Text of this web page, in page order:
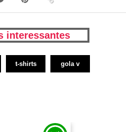
interessantes
t-shirts gola v
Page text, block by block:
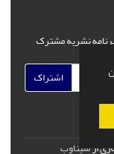
نشریه مشترک
اشتراک
ازسیناوب
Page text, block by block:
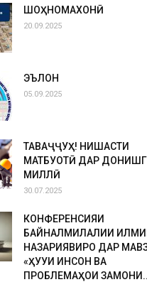
ШОҲНОМАХОНӢ
20.09.2025
ЭЪЛОН
05.09.2025
ТАВАҶҶУҲ! НИШАСТИ
МАТБУОТӢ ДАР
МИЛЛӢ
30.07.2025
КОНФЕРЕНСИЯИ
БАЙНАЛМИЛАЛИИ
НАЗАРИЯВИРО ДАР
«ҲУҚУҚИ ИНСОН ВА
ПРОБЛЕМАҲОИ
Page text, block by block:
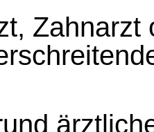
Zahnarzt
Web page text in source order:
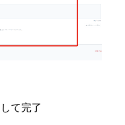
て完了
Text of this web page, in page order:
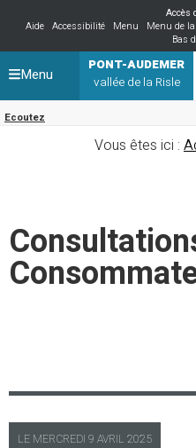
Accès
Aide
Accessibilité Menu Menu de
Bas
PONT-AUDEMER
vallée de la Risle
Ecoutez
Menu
Vous êtes ici :
LE MERCREDI 9 AVRIL 2025
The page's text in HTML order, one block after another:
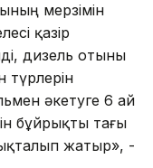
мерзімін
қазір
дизель отыны
түрлерін
әкетуге 6 ай
бұйрықты тағы
жатыр», -
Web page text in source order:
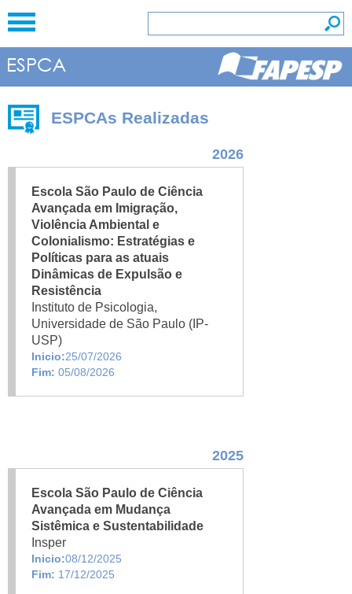
ESPCAs Realizadas
2026
Escola São Paulo de Ciência
Avançada em Imigração,
Violência Ambiental e
Colonialismo: Estratégias e
Políticas para as atuais
Dinâmicas de Expulsão e
Resistência
Instituto de Psicologia,
Universidade de São Paulo (IP-
USP)
Inicio:25/07/2026
Fim: 05/08/2026
2025
Escola São Paulo de Ciência
Avançada em Mudança
Sistêmica e Sustentabilidade
Insper
Inicio:08/12/2025
Fim: 17/12/2025
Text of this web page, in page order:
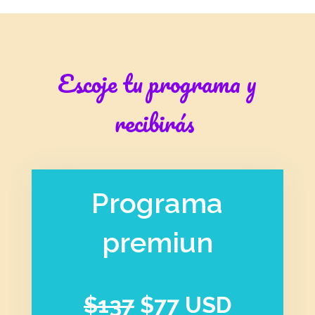
Escoje tu programa y
recibirás
Programa
premiun
$137$77 USD
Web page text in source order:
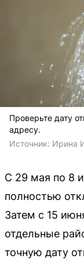
Проверьте дату
адресу.
Источник: Ирина
С 29 мая по 8
полностью
Затем с 15
отдельные
точную дату
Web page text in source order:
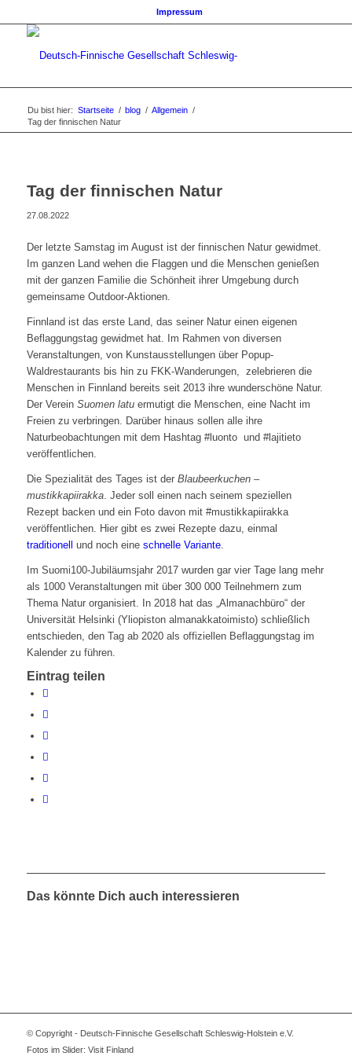
Impressum
Du bist hier: Startseite / blog / Allgemein /
Tag der finnischen Natur
Tag der finnischen Natur
27.08.2022
Der letzte Samstag im August ist der finnischen Natur gewidmet.
Im ganzen Land wehen die Flaggen und die Menschen genießen
mit der ganzen Familie die Schönheit ihrer Umgebung durch
gemeinsame Outdoor-Aktionen.
Finnland ist das erste Land, das seiner Natur einen eigenen
Beflaggungstag gewidmet hat. Im Rahmen von diversen
Veranstaltungen, von Kunstausstellungen über Popup-
Waldrestaurants bis hin zu FKK-Wanderungen, zelebrieren die
Menschen in Finnland bereits seit 2013 ihre wunderschöne Natur.
Der Verein Suomen latuermutigt die Menschen, eine Nacht im
Freien zu verbringen. Darüber hinaus sollen alle ihre
Naturbeobachtungen mit dem Hashtag #luonto und #lajitieto
veröffentlichen.
Die Spezialität des Tages ist der Blaubeerkuchen –
mustikkapiirakka. Jeder soll einen nach seinem speziellen
Rezept backen und ein Foto davon mit #mustikkapiirakka
veröffentlichen. Hier gibt es zwei Rezepte dazu, einmal
traditionell
und noch eine schnelle Variante.
Im Suomi100-Jubiläumsjahr 2017 wurden gar vier Tage lang mehr
als 1000 Veranstaltungen mit über 300 000 Teilnehmern zum
Thema Natur organisiert. In 2018 hat das „Almanachbüro“ der
Universität Helsinki (Yliopiston almanakkatoimisto) schließlich
entschieden, den Tag ab 2020 als offiziellen Beflaggungstag im
Kalender zu führen.
Eintrag teilen
Das könnte Dich auch interessieren
© Copyright - Deutsch-Finnische Gesellschaft Schleswig-Holstein e.V.
Fotos im Slider: Visit Finland
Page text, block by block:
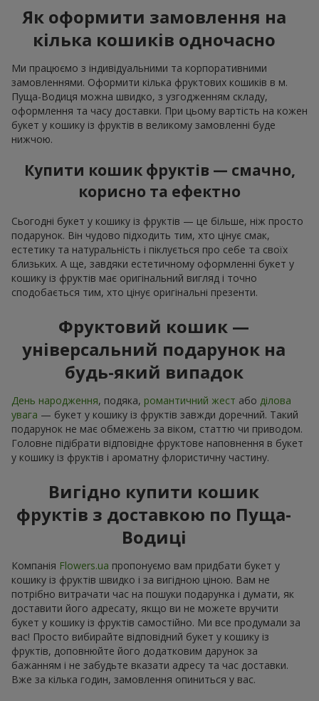
Як оформити замовлення на
кілька кошиків одночасно
Ми працюємо з індивідуальними та корпоративними
замовленнями. Оформити кілька фруктових кошиків в м.
Пуща-Водиця можна швидко, з узгодженням складу,
оформлення та часу доставки. При цьому вартість на кожен
букет у кошику із фруктів в великому замовленні буде
нижчою.
Купити кошик фруктів — смачно,
корисно та ефектно
Сьогодні букет у кошику із фруктів — це більше, ніж просто
подарунок. Він чудово підходить тим, хто цінує смак,
естетику та натуральність і піклується про себе та своїх
близьких. А ще, завдяки естетичному оформленні букет у
кошику із фруктів має оригінальний вигляд і точно
сподобається тим, хто цінує оригінальні презенти.
Фруктовий кошик —
універсальний подарунок на
будь-який випадок
День народження, подяка, романтичний жест або ділова
увага — букет у кошику із фруктів завжди доречний. Такий
подарунок не має обмежень за віком, статтю чи приводом.
Головне підібрати відповідне фруктове наповнення в букет
у кошику із фруктів і ароматну флористичну частину.
Вигідно купити кошик
фруктів з доставкою по Пуща-
Водиці
Компанія Flowers.ua пропонуємо вам придбати букет у
кошику із фруктів швидко і за вигідною ціною. Вам не
потрібно витрачати час на пошуки подарунка і думати, як
доставити його адресату, якщо ви не можете вручити
букет у кошику із фруктів самостійно. Ми все продумали за
вас! Просто вибирайте відповідний букет у кошику із
фруктів, доповнюйте його додатковим дарунок за
бажанням і не забудьте вказати адресу та час доставки.
Вже за кілька годин, замовлення опиниться у вас.
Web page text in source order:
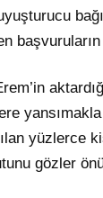
başvuruların
yüzlerce
gözler
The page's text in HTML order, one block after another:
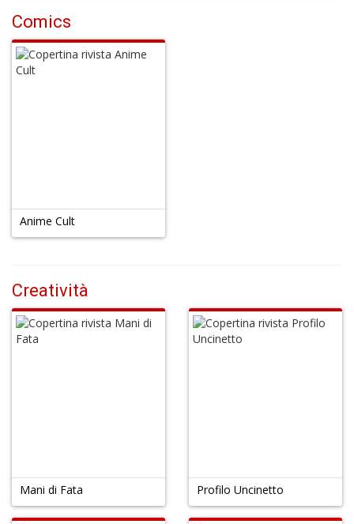
Comics
Anime Cult
Creatività
Mani di Fata Profilo Uncinetto
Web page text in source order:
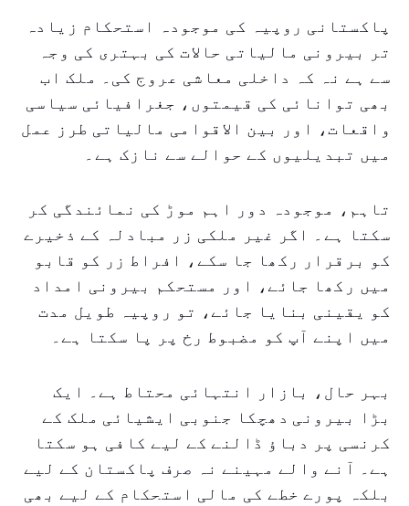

* * * * *

WORK REQUIRED
Although pictures appear among the records above, write out exactly only the lines from the one that has "LE MERCREDI 9 AVRIL 2025" through the one that has "Проверьте дату", and leave the pictures out.

YOUR RESPONSE
LE MERCREDI 9 AVRIL 2025
The page's text in HTML order, one block after another:
мерзімін
қазір
дизель отыны
түрлерін
әкетуге 6 ай
бұйрықты тағы
жатыр», -
Web page text in source order:
ESPCAs Realizadas
2026
Escola São Paulo de Ciência
Avançada em Imigração,
Violência Ambiental e
Colonialismo: Estratégias e
Políticas para as atuais
Dinâmicas de Expulsão e
Resistência
Instituto de Psicologia,
Universidade de São Paulo (IP-
USP)
Inicio:25/07/2026
Fim: 05/08/2026
2025
Escola São Paulo de Ciência
Avançada em Mudança
Sistêmica e Sustentabilidade
Insper
Inicio:08/12/2025
Fim: 17/12/2025
Text of this web page, in page order:
Escoje tu programa y
recibirás
Programa
premiun
$137$77 USD
Web page text in source order:
Проверьте дату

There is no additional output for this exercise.